With the above firmly set in my mind I then spent an hour or two in front of GNU Octave finding and testing the best quadratic function I could and tuning it to only use power of two division. The resulting function has an error margin or approximately 3% but has been tuned to that 0 and 90 degrees are straight lines. Given these results the function is, as I said in the introduction, nearly useless. That said the function does appear in TZones where it is used to draw the clock hands. Since the clock hands are only twenty five pixels long the error margin is, in this specific instance, acceptable.

/* return an approximation of 32767 * cos(x) where x is measured in degrees */
short IntCosine(short x)
{

long sign;

/* put x into the interval 0 <= x <= 90 */
x = (x > 0 ? x : 0 - x);
x = (x < 360 ? x : x % 360);
x = (x < 180 ? x : 360 - x);
x = (x < 90 ? (sign = 1, x) : (sign = -1, 180 - x));

return (short) (sign * (32767l - ((16570l * x * x) >> 12)));
}

short IntSine(short x)
{
return IntCosine(x - 90);
}

As you will, by this point, have noted I made one totally catastrophic mistake with this function (even ignoring the error margin). The input range (once filtered) ranges only between 0 and 90. This means that when used as, for example, a 16-bit PCM tone generator the rounding of the phase adds a significant quantity of additional error. At certain frequencies this can be heard aurally as a high pitched whine over the generated tone.

## RGB565 Flicker Filter

This function is a highly optimized FIR flicker filter that uses a few simple tricks to allow the ALU to perform calculations in parallel. Flicker filters are common when driving an interlaced display, there are basically a simply vertical blur that significantly reduces the flicker effects cause by interlacing. Basically a single pixel horizontal line is only refreshed 25 times per second (on a PAL TV) and at this refresh rate is very clearly visible. The flicker filter used here solves that by performing an FIR blur with coefficients of 0.25, 0.5 and 0.25 (e.g. this_pixel' = 0.25*pixel_above + 0.5*this_pixel + 0.25*pixel_below).

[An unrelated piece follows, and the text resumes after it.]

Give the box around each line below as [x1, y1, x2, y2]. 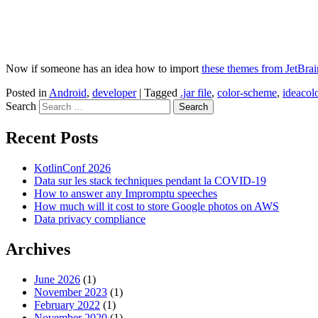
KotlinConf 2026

Addition has has the pleasing property that, providing carry overflow can be avoided a 32-bit add can actually perform 2 16-bit adds, or 4 8-bit adds, or 6 5-bit adds or many other combinations. This can be observed even with decimal numbers. 10,030 + 25,020 = 35,050 appears to be 5-digit addition however it could be viewed as two 2-digit additions with a gap to prevent overflow of the least significant digits from contaminating the most significant digits.

By working on 2 pixels at the same time we have a 32-bit value containing 6 values (R, G, B, R, G, B) and if we mask out every other value we ensure that carries within the add do not affect other values.

static uint32_t rgbrgb16_ff(uint32_t rgbrgb, uint32_t above, uint32_t below)
{

const uint32_t R = 0xf800;
const uint32_t G = 0x07e0;
const uint32_t B = 0x001f;

const uint32_t _G_R_B = (G << 16) | R | B;
const uint32_t R_B_G_ = (R << 16) | (B << 16) | G;

uint32_t _g_r_b, r_b_g_;

_g_r_b = (rgbrgb & _G_R_B) << 1;
_g_r_b += (above & _G_R_B);
_g_r_b += (below & _G_R_B);
_g_r_b >>= 2;

r_b_g_ = (rgbrgb & R_B_G_) >> 1;
r_b_g_ += (above & R_B_G_) >> 2;
r_b_g_ += (below & R_B_G_) >> 2;

return (_g_r_b & _G_R_B) | (r_b_g_ & R_B_G_);
}

The function is takes as arguments two pixels together with the two pixels above and the two pixels below the pixel to be calculated. It is another functions responsibility to located and provide the values (and to synthesise black pixels at the edge of the screen).